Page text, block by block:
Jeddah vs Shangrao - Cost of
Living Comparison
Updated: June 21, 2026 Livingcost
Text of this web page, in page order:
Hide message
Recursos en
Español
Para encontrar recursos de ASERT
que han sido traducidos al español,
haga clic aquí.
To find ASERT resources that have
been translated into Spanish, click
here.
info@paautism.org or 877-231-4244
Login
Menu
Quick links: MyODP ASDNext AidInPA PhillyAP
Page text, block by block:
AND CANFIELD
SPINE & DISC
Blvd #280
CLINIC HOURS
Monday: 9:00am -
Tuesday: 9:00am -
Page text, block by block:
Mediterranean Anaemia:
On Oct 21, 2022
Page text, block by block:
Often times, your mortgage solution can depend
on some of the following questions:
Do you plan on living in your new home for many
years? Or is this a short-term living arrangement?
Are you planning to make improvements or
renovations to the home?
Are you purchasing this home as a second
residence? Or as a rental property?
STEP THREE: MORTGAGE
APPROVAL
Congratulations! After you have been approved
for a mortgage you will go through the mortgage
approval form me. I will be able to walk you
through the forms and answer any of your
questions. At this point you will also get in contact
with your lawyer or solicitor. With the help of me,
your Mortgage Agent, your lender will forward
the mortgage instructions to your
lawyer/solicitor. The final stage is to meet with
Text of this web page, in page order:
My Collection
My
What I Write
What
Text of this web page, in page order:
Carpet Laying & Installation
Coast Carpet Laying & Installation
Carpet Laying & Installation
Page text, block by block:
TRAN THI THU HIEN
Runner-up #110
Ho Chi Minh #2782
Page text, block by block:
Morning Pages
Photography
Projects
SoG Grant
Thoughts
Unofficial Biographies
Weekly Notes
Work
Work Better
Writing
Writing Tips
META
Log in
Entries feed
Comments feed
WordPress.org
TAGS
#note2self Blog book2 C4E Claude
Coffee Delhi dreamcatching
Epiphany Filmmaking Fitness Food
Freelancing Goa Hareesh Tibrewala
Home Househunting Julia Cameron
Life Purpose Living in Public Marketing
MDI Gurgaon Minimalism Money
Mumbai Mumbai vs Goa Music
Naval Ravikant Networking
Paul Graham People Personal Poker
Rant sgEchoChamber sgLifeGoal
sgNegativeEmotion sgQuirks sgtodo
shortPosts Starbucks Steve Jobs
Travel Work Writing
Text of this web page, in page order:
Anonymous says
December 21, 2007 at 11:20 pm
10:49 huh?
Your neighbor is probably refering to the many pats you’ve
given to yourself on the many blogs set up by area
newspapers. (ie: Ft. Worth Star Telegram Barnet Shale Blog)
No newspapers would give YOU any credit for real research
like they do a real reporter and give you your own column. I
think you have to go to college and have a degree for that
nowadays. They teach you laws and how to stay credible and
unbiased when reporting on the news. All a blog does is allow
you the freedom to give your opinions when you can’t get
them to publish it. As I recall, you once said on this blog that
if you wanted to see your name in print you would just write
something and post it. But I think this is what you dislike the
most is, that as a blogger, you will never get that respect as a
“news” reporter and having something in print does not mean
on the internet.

******

**What is expected**
Copy, from the data above, every line where the word "when" appears.

**Final answer**
unbiased when reporting on the news. All a blog does is allow
you the freedom to give your opinions when you can’t get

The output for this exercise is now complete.